→ What you are asked to do: Print only the lines from the top of the data through the line with "Give the centre of each line below as (x, y).", both included, skipping every picture.

→ Input material:
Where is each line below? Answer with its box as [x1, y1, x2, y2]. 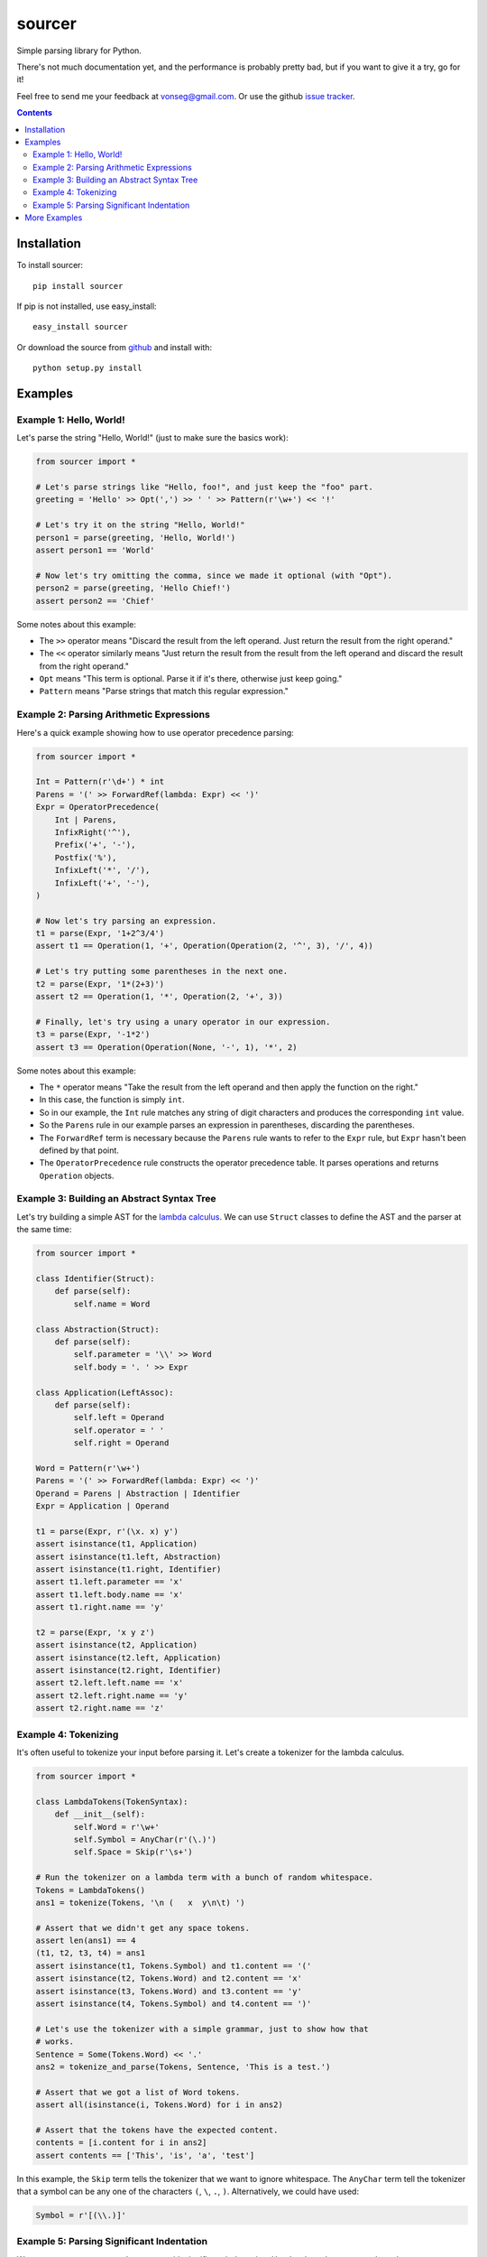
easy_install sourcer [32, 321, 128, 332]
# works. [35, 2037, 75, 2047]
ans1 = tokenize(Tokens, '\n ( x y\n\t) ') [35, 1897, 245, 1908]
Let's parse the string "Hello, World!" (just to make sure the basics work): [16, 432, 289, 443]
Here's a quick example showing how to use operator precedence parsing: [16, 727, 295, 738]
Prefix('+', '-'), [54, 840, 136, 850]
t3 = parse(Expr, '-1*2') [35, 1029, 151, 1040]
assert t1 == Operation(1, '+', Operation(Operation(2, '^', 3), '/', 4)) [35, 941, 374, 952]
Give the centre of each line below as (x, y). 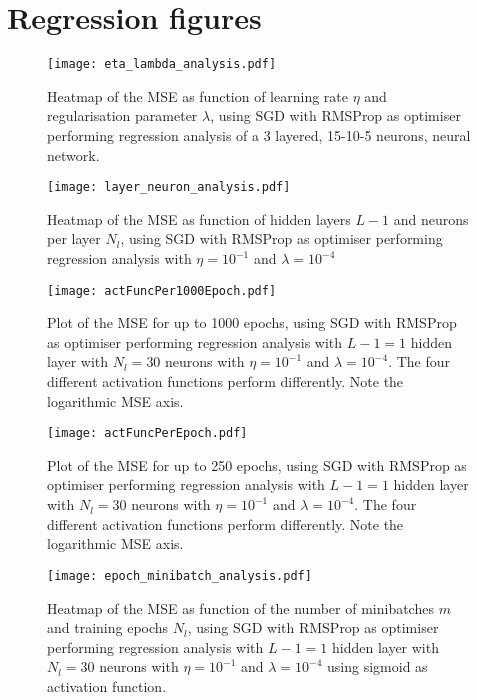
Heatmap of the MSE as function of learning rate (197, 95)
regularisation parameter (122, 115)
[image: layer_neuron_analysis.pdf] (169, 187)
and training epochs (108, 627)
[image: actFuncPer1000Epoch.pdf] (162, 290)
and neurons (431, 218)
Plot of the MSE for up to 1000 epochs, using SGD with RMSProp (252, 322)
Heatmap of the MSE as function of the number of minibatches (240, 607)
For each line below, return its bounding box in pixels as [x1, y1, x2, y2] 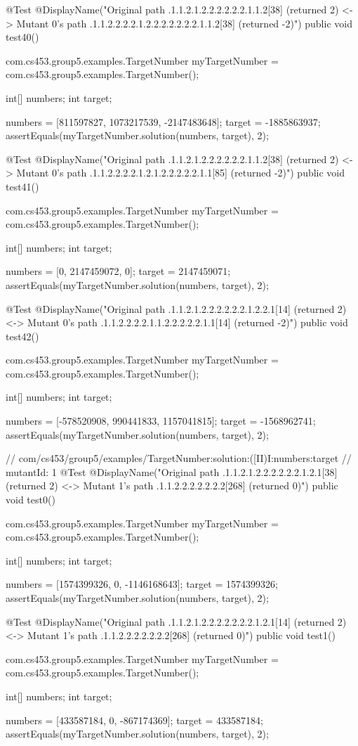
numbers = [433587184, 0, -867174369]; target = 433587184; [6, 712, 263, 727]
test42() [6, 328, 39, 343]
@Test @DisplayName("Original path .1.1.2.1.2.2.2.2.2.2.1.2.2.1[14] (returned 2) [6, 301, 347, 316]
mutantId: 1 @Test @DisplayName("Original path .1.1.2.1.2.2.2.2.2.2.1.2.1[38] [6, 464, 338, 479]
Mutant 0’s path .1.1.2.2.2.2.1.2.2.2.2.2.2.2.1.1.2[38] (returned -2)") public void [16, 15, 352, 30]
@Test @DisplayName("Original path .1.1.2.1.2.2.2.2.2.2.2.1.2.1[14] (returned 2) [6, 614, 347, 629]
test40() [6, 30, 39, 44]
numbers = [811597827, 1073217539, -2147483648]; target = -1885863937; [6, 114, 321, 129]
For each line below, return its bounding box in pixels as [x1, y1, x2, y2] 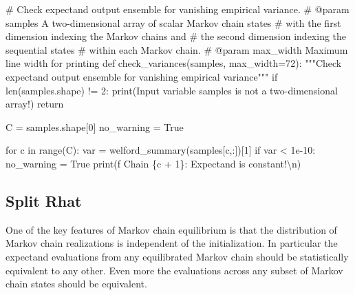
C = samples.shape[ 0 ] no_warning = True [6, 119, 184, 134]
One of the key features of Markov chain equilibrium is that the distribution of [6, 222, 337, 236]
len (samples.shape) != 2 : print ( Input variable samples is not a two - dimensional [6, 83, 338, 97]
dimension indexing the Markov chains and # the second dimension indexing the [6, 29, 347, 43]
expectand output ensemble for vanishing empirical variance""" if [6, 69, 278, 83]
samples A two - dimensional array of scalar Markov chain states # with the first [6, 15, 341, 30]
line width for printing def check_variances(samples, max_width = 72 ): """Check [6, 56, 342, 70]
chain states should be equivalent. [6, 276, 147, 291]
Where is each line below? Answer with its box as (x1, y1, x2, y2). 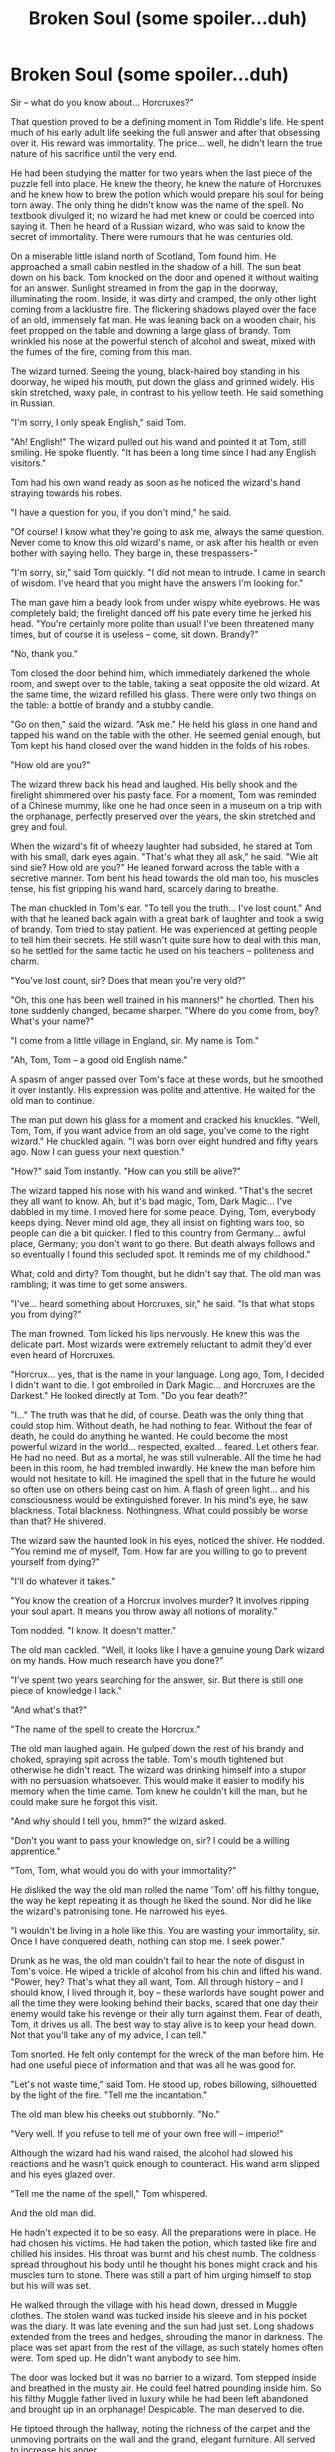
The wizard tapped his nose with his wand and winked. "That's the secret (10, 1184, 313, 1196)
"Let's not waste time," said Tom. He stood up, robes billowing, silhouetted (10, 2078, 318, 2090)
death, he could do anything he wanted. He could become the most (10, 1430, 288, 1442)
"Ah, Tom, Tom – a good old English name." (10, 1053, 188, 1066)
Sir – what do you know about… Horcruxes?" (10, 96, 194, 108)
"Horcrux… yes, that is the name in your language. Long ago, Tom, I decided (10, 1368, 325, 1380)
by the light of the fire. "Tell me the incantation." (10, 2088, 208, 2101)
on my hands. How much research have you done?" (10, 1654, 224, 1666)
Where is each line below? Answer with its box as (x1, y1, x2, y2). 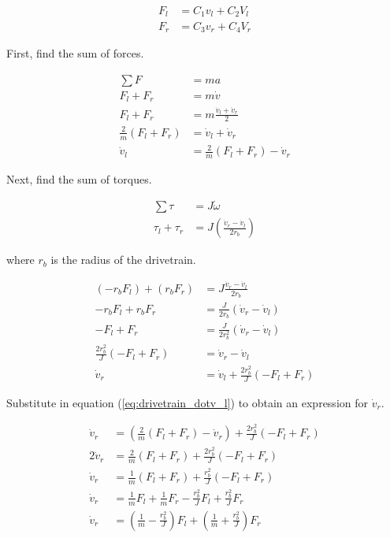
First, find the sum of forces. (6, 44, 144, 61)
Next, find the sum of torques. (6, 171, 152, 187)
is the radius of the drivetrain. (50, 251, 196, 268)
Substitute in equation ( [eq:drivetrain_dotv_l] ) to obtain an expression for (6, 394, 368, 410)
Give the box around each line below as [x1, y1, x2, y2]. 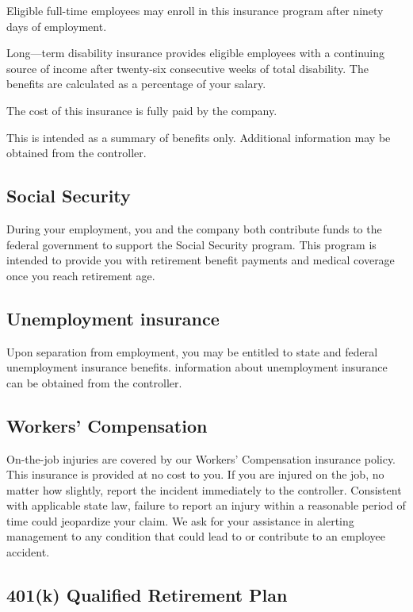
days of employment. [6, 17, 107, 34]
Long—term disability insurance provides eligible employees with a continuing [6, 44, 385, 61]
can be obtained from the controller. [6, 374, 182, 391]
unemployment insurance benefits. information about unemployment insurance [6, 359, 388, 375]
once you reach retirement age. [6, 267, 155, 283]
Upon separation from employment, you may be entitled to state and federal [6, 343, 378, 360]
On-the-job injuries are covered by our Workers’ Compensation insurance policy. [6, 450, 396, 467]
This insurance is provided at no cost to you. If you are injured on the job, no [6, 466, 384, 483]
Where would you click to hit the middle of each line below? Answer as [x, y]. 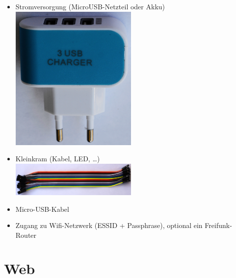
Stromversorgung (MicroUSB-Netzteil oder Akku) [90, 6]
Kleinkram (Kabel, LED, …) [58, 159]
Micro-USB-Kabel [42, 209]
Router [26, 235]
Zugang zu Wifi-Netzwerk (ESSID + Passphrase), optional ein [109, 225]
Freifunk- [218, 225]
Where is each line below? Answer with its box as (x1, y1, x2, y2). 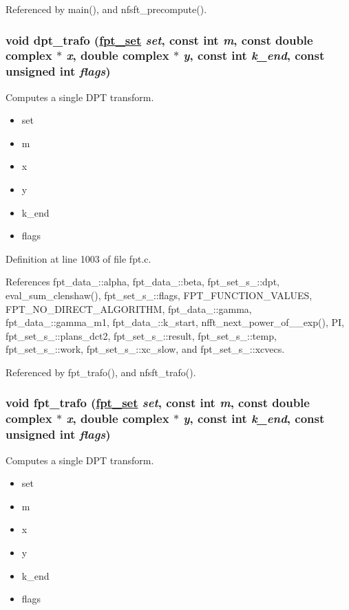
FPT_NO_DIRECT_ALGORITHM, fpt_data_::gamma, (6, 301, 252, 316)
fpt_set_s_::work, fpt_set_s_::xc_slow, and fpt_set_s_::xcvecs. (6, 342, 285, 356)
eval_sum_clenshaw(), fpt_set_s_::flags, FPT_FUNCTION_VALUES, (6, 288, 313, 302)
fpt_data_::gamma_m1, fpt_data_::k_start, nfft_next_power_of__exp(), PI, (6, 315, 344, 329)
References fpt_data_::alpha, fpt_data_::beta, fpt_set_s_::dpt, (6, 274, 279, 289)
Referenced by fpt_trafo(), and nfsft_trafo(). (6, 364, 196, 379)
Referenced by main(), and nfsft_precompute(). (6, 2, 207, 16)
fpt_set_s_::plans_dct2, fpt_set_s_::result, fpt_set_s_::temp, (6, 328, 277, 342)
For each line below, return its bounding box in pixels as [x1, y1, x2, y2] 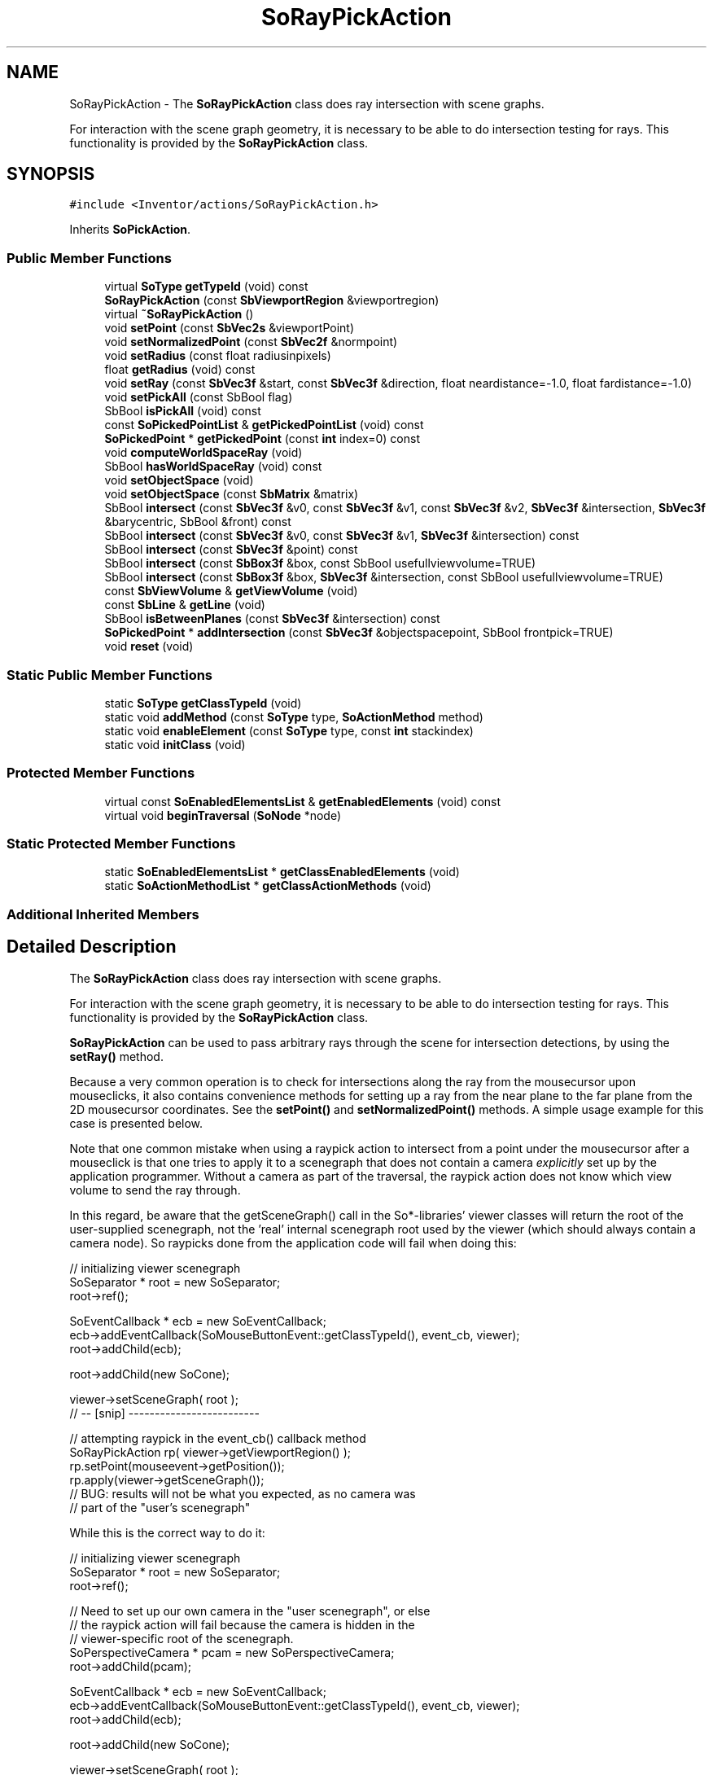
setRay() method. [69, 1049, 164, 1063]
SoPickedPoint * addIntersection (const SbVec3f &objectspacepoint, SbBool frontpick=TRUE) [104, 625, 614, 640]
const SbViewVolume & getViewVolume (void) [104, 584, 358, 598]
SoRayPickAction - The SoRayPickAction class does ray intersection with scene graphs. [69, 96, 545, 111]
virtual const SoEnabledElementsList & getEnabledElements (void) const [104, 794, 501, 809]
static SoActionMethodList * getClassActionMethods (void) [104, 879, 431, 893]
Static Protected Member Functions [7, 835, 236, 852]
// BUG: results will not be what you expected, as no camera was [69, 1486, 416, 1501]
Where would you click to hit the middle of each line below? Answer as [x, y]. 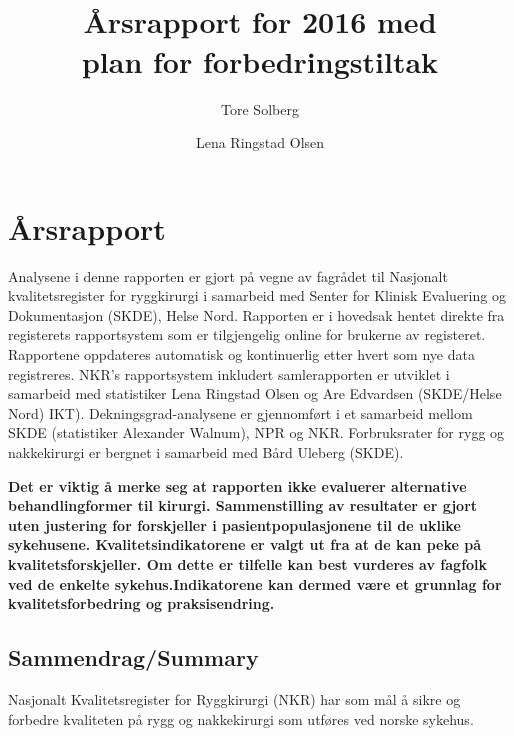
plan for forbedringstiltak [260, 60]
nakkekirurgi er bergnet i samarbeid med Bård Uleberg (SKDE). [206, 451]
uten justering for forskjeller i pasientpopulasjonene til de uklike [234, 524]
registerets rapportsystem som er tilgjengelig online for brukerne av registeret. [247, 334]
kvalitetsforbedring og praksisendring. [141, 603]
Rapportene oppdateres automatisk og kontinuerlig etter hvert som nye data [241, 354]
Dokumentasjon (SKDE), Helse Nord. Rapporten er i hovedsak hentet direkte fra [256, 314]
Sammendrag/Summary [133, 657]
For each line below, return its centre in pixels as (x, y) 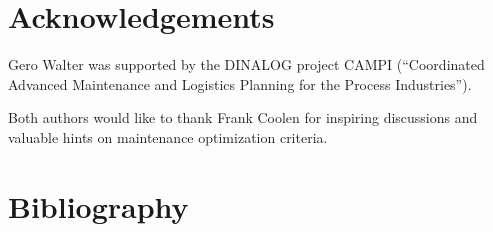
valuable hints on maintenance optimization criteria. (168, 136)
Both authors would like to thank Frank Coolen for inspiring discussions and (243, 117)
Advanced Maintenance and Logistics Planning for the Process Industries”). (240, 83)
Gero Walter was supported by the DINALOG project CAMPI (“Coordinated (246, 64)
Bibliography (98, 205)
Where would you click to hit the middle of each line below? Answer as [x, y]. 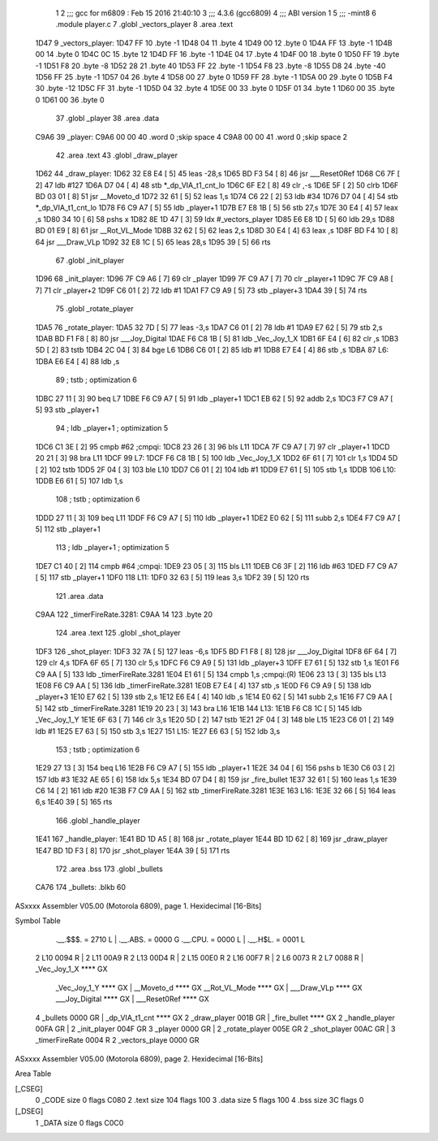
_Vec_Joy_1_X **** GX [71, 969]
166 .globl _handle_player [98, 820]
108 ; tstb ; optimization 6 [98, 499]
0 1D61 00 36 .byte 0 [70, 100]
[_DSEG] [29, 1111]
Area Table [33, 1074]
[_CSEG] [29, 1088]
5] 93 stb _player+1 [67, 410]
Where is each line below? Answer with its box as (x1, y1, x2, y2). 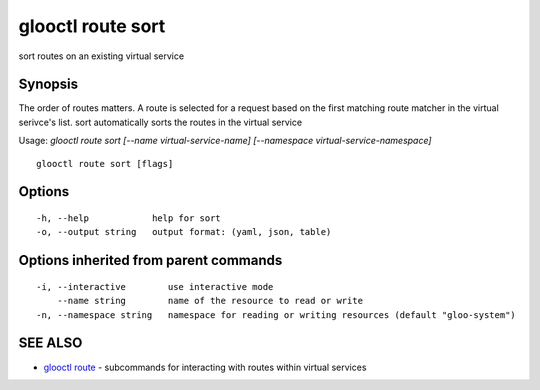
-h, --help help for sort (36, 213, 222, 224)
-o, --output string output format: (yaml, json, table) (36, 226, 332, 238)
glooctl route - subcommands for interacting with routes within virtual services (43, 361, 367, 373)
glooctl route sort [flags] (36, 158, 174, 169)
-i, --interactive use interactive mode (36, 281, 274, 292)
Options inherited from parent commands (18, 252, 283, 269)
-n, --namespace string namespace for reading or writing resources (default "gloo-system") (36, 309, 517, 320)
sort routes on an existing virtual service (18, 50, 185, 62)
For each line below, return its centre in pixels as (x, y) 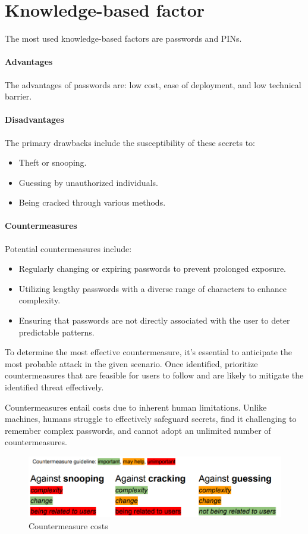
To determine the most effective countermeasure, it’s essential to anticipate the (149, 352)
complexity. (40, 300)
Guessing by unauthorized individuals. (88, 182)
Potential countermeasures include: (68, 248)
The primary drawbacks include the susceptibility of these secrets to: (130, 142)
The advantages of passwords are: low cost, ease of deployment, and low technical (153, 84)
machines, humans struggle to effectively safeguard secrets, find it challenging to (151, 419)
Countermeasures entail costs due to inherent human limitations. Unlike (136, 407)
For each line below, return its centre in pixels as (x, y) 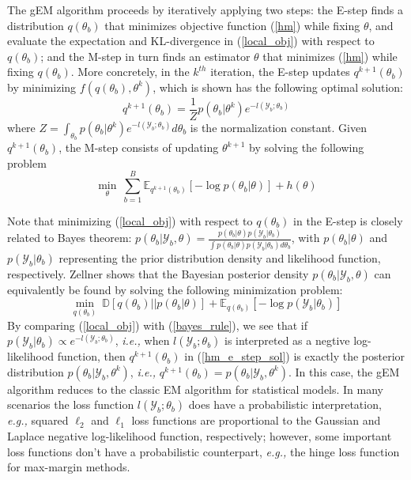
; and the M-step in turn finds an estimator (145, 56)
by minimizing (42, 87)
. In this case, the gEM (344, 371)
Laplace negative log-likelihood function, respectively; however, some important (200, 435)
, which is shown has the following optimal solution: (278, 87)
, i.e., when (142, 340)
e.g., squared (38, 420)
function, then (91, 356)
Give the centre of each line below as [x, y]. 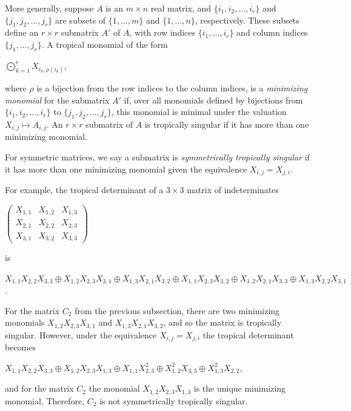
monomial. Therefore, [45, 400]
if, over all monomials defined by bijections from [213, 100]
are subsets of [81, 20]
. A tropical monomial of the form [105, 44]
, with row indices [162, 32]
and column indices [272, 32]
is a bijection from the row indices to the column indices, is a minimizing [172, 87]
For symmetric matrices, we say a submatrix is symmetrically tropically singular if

→ Answer section:
Where is each line below? Answer with its box as [x1, y1, x2, y2]. 
easy_install sourcer [32, 321, 128, 332]
# works. [35, 2037, 75, 2047]
ans1 = tokenize(Tokens, '\n ( x y\n\t) ') [35, 1897, 245, 1908]
Let's parse the string "Hello, World!" (just to make sure the basics work): [16, 432, 289, 443]
Here's a quick example showing how to use operator precedence parsing: [16, 727, 295, 738]
Prefix('+', '-'), [54, 840, 136, 850]
t3 = parse(Expr, '-1*2') [35, 1029, 151, 1040]
assert t1 == Operation(1, '+', Operation(Operation(2, '^', 3), '/', 4)) [35, 941, 374, 952]
Give the centre of each line below as (x, y). 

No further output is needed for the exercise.